In full and word for word, copy the listing; no pictures belong in the copy.

+++ Exercise input

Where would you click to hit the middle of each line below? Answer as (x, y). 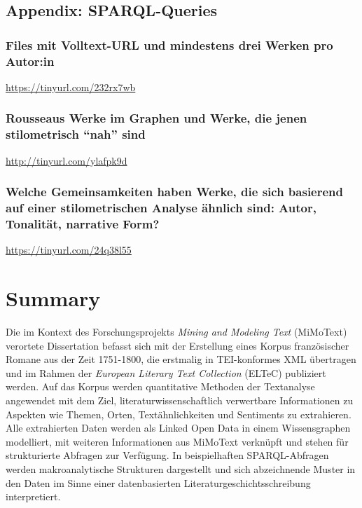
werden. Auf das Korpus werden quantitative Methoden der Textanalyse (160, 386)
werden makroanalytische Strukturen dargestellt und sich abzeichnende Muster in (181, 468)
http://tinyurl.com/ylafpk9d (67, 160)
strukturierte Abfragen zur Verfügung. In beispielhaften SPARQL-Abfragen (167, 455)
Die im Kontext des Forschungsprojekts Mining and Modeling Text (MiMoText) (176, 332)
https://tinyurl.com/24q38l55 (69, 250)
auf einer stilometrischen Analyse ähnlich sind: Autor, (161, 208)
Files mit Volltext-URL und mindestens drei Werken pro (169, 44)
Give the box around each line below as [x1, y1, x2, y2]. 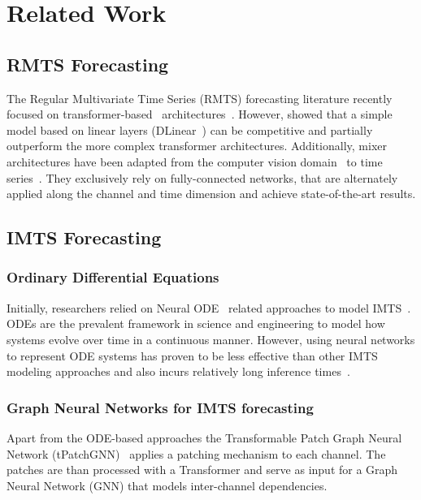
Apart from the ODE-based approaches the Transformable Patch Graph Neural [7, 429, 402, 446]
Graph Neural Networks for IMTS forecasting [7, 397, 314, 417]
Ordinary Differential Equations [7, 267, 219, 287]
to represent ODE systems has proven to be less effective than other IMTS [7, 347, 378, 364]
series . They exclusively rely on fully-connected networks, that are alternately [7, 169, 398, 186]
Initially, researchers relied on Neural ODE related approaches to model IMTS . [7, 299, 411, 316]
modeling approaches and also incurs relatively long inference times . [7, 363, 350, 380]
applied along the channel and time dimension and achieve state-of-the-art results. [7, 185, 416, 202]
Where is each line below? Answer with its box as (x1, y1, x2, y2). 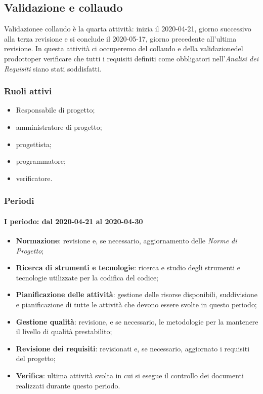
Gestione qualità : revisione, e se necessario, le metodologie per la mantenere (16, 316, 258, 327)
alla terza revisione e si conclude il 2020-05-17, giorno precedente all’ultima (4, 33, 237, 44)
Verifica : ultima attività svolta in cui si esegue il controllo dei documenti (16, 370, 244, 380)
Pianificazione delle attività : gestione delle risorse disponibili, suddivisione (16, 289, 257, 300)
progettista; (16, 138, 52, 149)
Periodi (4, 194, 34, 207)
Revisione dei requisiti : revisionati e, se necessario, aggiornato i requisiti (16, 343, 250, 353)
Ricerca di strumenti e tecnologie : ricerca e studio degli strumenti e (16, 262, 240, 273)
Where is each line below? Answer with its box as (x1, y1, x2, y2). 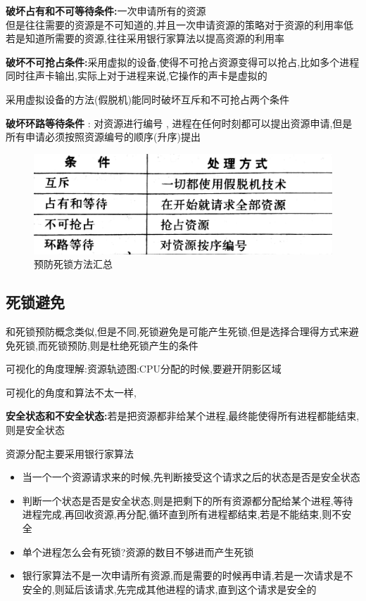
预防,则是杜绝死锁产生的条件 (67, 337, 198, 352)
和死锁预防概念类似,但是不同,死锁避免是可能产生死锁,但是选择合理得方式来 (6, 323, 349, 338)
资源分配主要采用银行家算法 (6, 446, 134, 460)
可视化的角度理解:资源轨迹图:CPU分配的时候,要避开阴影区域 (6, 361, 282, 376)
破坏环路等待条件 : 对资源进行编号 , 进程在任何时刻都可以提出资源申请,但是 (6, 115, 353, 130)
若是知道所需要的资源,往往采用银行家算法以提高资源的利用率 (6, 31, 284, 46)
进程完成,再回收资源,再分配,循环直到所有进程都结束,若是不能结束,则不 (22, 507, 342, 522)
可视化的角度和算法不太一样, (6, 384, 137, 399)
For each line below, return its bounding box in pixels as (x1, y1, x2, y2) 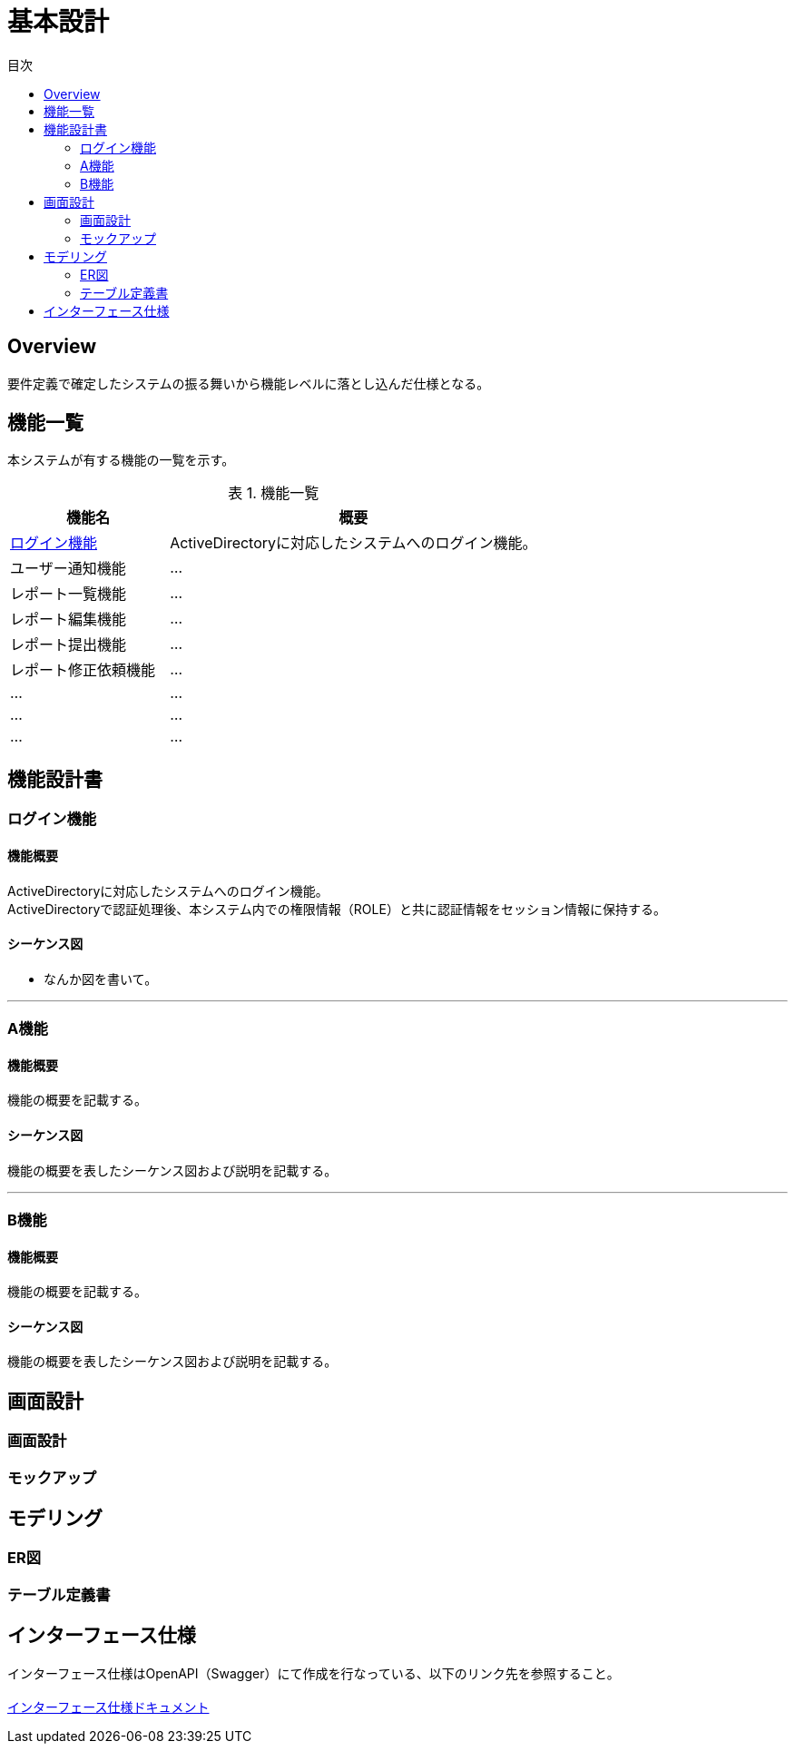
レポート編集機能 (10, 610, 127, 629)
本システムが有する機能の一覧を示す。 (7, 452, 235, 468)
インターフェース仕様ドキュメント (7, 1698, 210, 1715)
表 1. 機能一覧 (228, 484, 319, 503)
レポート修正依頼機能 (10, 661, 156, 680)
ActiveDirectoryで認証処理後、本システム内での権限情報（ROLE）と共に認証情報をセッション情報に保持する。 (7, 900, 666, 917)
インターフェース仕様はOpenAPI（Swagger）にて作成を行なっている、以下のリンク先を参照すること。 (7, 1665, 620, 1681)
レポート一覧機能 (10, 585, 127, 604)
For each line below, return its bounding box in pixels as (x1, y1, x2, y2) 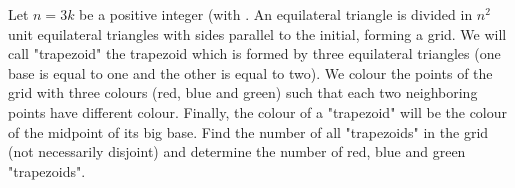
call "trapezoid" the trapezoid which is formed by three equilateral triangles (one (8, 43, 501, 64)
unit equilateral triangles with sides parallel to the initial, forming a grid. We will (8, 23, 507, 44)
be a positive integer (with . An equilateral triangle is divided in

++++++

**Result for this task**:
Where would you click to hit the middle of each line below? Answer as (x, y). 
werden. Auf das Korpus werden quantitative Methoden der Textanalyse (160, 386)
werden makroanalytische Strukturen dargestellt und sich abzeichnende Muster in (181, 468)
http://tinyurl.com/ylafpk9d (67, 160)
strukturierte Abfragen zur Verfügung. In beispielhaften SPARQL-Abfragen (167, 455)
Die im Kontext des Forschungsprojekts Mining and Modeling Text (MiMoText) (176, 332)
https://tinyurl.com/24q38l55 (69, 250)
auf einer stilometrischen Analyse ähnlich sind: Autor, (161, 208)
Files mit Volltext-URL und mindestens drei Werken pro (169, 44)
Give the box around each line below as [x1, y1, x2, y2]. 
Apart from the ODE-based approaches the Transformable Patch Graph Neural [7, 429, 402, 446]
Graph Neural Networks for IMTS forecasting [7, 397, 314, 417]
Ordinary Differential Equations [7, 267, 219, 287]
to represent ODE systems has proven to be less effective than other IMTS [7, 347, 378, 364]
series . They exclusively rely on fully-connected networks, that are alternately [7, 169, 398, 186]
Initially, researchers relied on Neural ODE related approaches to model IMTS . [7, 299, 411, 316]
modeling approaches and also incurs relatively long inference times . [7, 363, 350, 380]
applied along the channel and time dimension and achieve state-of-the-art results. [7, 185, 416, 202]
Where is each line below? Answer with its box as (x1, y1, x2, y2). 
Gestione qualità : revisione, e se necessario, le metodologie per la mantenere (16, 316, 258, 327)
alla terza revisione e si conclude il 2020-05-17, giorno precedente all’ultima (4, 33, 237, 44)
Verifica : ultima attività svolta in cui si esegue il controllo dei documenti (16, 370, 244, 380)
Pianificazione delle attività : gestione delle risorse disponibili, suddivisione (16, 289, 257, 300)
progettista; (16, 138, 52, 149)
Periodi (4, 194, 34, 207)
Revisione dei requisiti : revisionati e, se necessario, aggiornato i requisiti (16, 343, 250, 353)
Ricerca di strumenti e tecnologie : ricerca e studio degli strumenti e (16, 262, 240, 273)
Where is each line below? Answer with its box as (x1, y1, x2, y2). 
预防,则是杜绝死锁产生的条件 (67, 337, 198, 352)
和死锁预防概念类似,但是不同,死锁避免是可能产生死锁,但是选择合理得方式来 (6, 323, 349, 338)
资源分配主要采用银行家算法 (6, 446, 134, 460)
可视化的角度理解:资源轨迹图:CPU分配的时候,要避开阴影区域 (6, 361, 282, 376)
破坏环路等待条件 : 对资源进行编号 , 进程在任何时刻都可以提出资源申请,但是 (6, 115, 353, 130)
若是知道所需要的资源,往往采用银行家算法以提高资源的利用率 (6, 31, 284, 46)
进程完成,再回收资源,再分配,循环直到所有进程都结束,若是不能结束,则不 (22, 507, 342, 522)
可视化的角度和算法不太一样, (6, 384, 137, 399)
For each line below, return its bounding box in pixels as (x1, y1, x2, y2) 
レポート編集機能 (10, 610, 127, 629)
本システムが有する機能の一覧を示す。 (7, 452, 235, 468)
インターフェース仕様ドキュメント (7, 1698, 210, 1715)
表 1. 機能一覧 (228, 484, 319, 503)
レポート修正依頼機能 (10, 661, 156, 680)
ActiveDirectoryで認証処理後、本システム内での権限情報（ROLE）と共に認証情報をセッション情報に保持する。 (7, 900, 666, 917)
インターフェース仕様はOpenAPI（Swagger）にて作成を行なっている、以下のリンク先を参照すること。 (7, 1665, 620, 1681)
レポート一覧機能 (10, 585, 127, 604)
For each line below, return its bounding box in pixels as (x1, y1, x2, y2) 
call "trapezoid" the trapezoid which is formed by three equilateral triangles (one (8, 43, 501, 64)
unit equilateral triangles with sides parallel to the initial, forming a grid. We will (8, 23, 507, 44)
be a positive integer (with . An equilateral triangle is divided in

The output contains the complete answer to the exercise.